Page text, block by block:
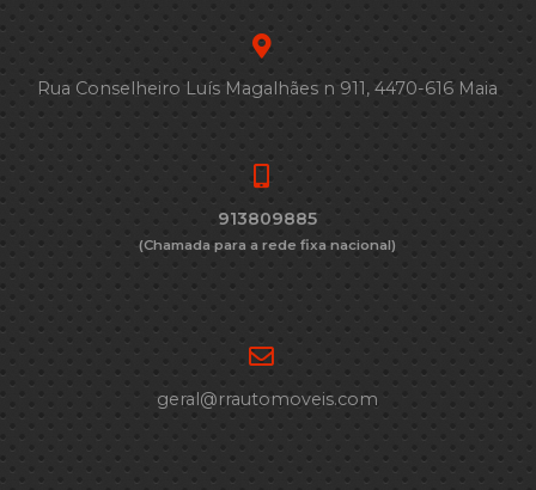
Rua Conselheiro Luís Magalhães n 911, 4470-616 Maia
913809885
(Chamada para a rede fixa nacional)
geral@rrautomoveis.com
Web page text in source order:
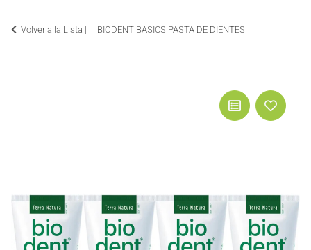
Volver a la Lista | BIODENT BASICS PASTA DE DIENTES
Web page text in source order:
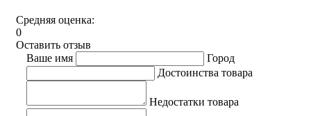
Средняя оценка:
0
Оставить отзыв
Ваше имя
Город
Достоинства товара
Недостатки товара
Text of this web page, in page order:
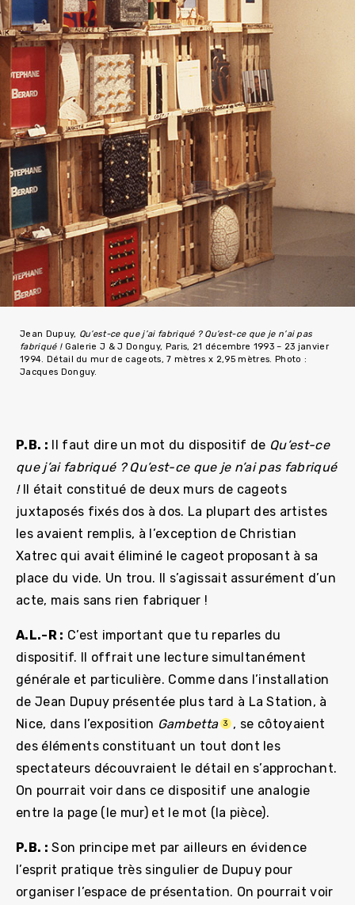
Jean Dupuy, Qu’est-ce que j’ai fabriqué ? Qu’est-ce que je n’ai pas
fabriqué !Galerie J & J Donguy, Paris, 21 décembre 1993 – 23 janvier
1994. Détail du mur de cageots, 7 mètres x 2,95 mètres. Photo :
Jacques Donguy.
P.B. : Il faut dire un mot du dispositif de Qu’est-ce
que j’ai fabriqué ? Qu’est-ce que je n’ai pas fabriqué
!Il était constitué de deux murs de cageots
juxtaposés fixés dos à dos. La plupart des artistes
les avaient remplis, à l’exception de Christian
Xatrec qui avait éliminé le cageot proposant à sa
place du vide. Un trou. Il s’agissait assurément d’un
acte, mais sans rien fabriquer !
A.L.-R : C’est important que tu reparles du
dispositif. Il offrait une lecture simultanément
générale et particulière. Comme dans l’installation
de Jean Dupuy présentée plus tard à La Station, à
Nice, dans l’exposition Gambetta 3
, se côtoyaient
des éléments constituant un tout dont les
spectateurs découvraient le détail en s’approchant.
On pourrait voir dans ce dispositif une analogie
entre la page (le mur) et le mot (la pièce).
P.B. : Son principe met par ailleurs en évidence
l’esprit pratique très singulier de Dupuy pour
organiser l’espace de présentation. On pourrait voir
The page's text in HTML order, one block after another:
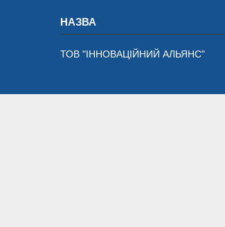
ТОВ "ІННОВАЦІЙНИЙ АЛЬЯНС"
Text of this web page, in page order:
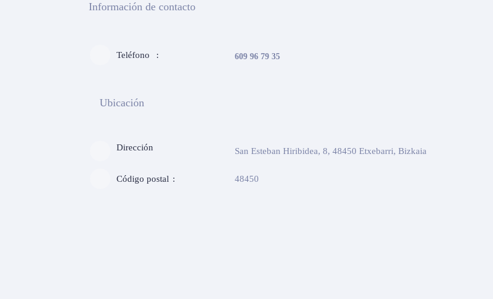
Información de contacto
Teléfono 609 96 79 35
Ubicación
Dirección San Esteban Hiribidea, 8, 48450 Etxebarri, Bizkaia
Código postal 48450
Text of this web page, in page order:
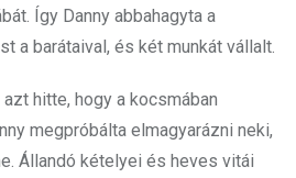
Így Danny abbahagyta a
a barátaival, és két munkát vállalt.
hitte, hogy a kocsmában
megpróbálta elmagyarázni neki,
Állandó kételyei és heves vitái
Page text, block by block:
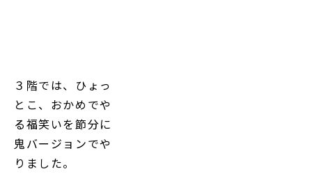
３階では、ひょっ
とこ、おかめでや
る福笑いを節分に
鬼バージョンでや
りました。
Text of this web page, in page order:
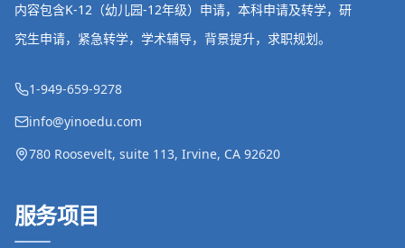
内容包含K-12（幼儿园-12年级）申请，本科申请及转学，研
究生申请，紧急转学，学术辅导，背景提升，求职规划。
1-949-659-9278
info@yinoedu.com
780 Roosevelt, suite 113, Irvine, CA 92620
服务项目
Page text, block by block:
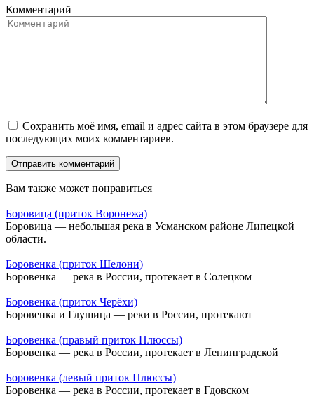
Комментарий
Сохранить моё имя, email и адрес сайта в этом браузере для
последующих моих комментариев.
Вам также может понравиться
Боровица (приток Воронежа)
Боровица — небольшая река в Усманском районе Липецкой
области.
Боровенка (приток Шелони)
Боровенка — река в России, протекает в Солецком
Боровенка (приток Черёхи)
Боровенка и Глушица — реки в России, протекают
Боровенка (правый приток Плюссы)
Боровенка — река в России, протекает в Ленинградской
Боровенка (левый приток Плюссы)
Боровенка — река в России, протекает в Гдовском
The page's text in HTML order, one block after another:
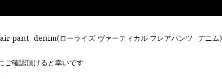
pant -denim(ローライズ ヴァーティカル フレアパンツ -デニム)
ご確認頂けると幸いです
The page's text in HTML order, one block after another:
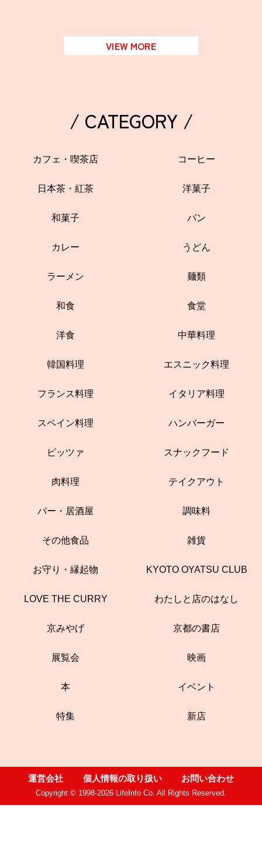
VIEW MORE
/ CATEGORY /
カフェ・喫茶店 コーヒー
日本茶・紅茶 洋菓子
和菓子 パン
カレー うどん
ラーメン 麺類
和食 食堂
洋食 中華料理
韓国料理 エスニック料理
フランス料理 イタリア料理
スペイン料理 ハンバーガー
ピッツァ スナックフード
肉料理 テイクアウト
バー・居酒屋 調味料
その他食品 雑貨
お守り・縁起物 KYOTO OYATSU CLUB
LOVE THE CURRY わたしと店のはなし
京みやげ 京都の書店
展覧会 映画
本 イベント
特集 新店
運営会社 個人情報の取り扱い お問い合わせ
Copyright © 1998-2026 LifeInfo Co. All Rights Reserved.
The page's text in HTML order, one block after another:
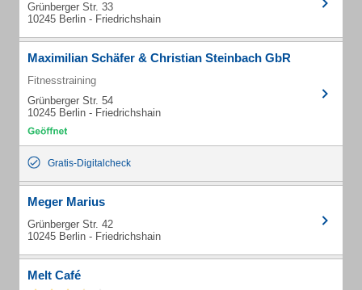
Grünberger Str. 33
10245 Berlin - Friedrichshain
Maximilian Schäfer & Christian Steinbach GbR
Fitnesstraining
Grünberger Str. 54
10245 Berlin - Friedrichshain
Gratis-Digitalcheck
Meger Marius
Grünberger Str. 42
10245 Berlin - Friedrichshain
Melt Café
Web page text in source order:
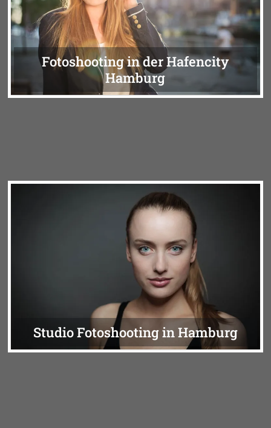
Fotoshooting in der Hafencity
Hamburg
Studio Fotoshooting in Hamburg
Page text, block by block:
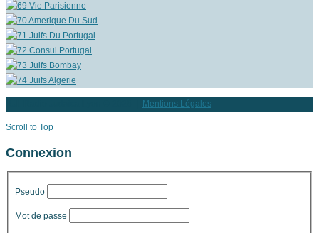
Mentions Légales
Scroll to Top
Connexion
Pseudo
Mot de passe
# # # #
* _WHAT IS BEING ASKED_
Using the entries above, extract exactly the lines from the one that contains "acte, mais sans rien fabriquer !" through the one that contains "Боровенка (правый приток Плюссы)". Do not carry over any pictures.

* _OUTPUT FOR THIS TASK_
acte, mais sans rien fabriquer !
A.L.-R : C’est important que tu reparles du
dispositif. Il offrait une lecture simultanément
générale et particulière. Comme dans l’installation
de Jean Dupuy présentée plus tard à La Station, à
Nice, dans l’exposition Gambetta 3
, se côtoyaient
des éléments constituant un tout dont les
spectateurs découvraient le détail en s’approchant.
On pourrait voir dans ce dispositif une analogie
entre la page (le mur) et le mot (la pièce).
P.B. : Son principe met par ailleurs en évidence
l’esprit pratique très singulier de Dupuy pour
organiser l’espace de présentation. On pourrait voir
The page's text in HTML order, one block after another:
ТОВ "ІННОВАЦІЙНИЙ АЛЬЯНС"
Text of this web page, in page order:
Información de contacto
Teléfono 609 96 79 35
Ubicación
Dirección San Esteban Hiribidea, 8, 48450 Etxebarri, Bizkaia
Código postal 48450
Text of this web page, in page order:
Így Danny abbahagyta a
a barátaival, és két munkát vállalt.
hitte, hogy a kocsmában
megpróbálta elmagyarázni neki,
Állandó kételyei és heves vitái
Page text, block by block:
３階では、ひょっ
とこ、おかめでや
る福笑いを節分に
鬼バージョンでや
りました。
Text of this web page, in page order:
内容包含K-12（幼儿园-12年级）申请，本科申请及转学，研
究生申请，紧急转学，学术辅导，背景提升，求职规划。
1-949-659-9278
info@yinoedu.com
780 Roosevelt, suite 113, Irvine, CA 92620
服务项目
Page text, block by block:
Комментарий
Сохранить моё имя, email и адрес сайта в этом браузере для
последующих моих комментариев.
Вам также может понравиться
Боровица (приток Воронежа)
Боровица — небольшая река в Усманском районе Липецкой
области.
Боровенка (приток Шелони)
Боровенка — река в России, протекает в Солецком
Боровенка (приток Черёхи)
Боровенка и Глушица — реки в России, протекают
Боровенка (правый приток Плюссы)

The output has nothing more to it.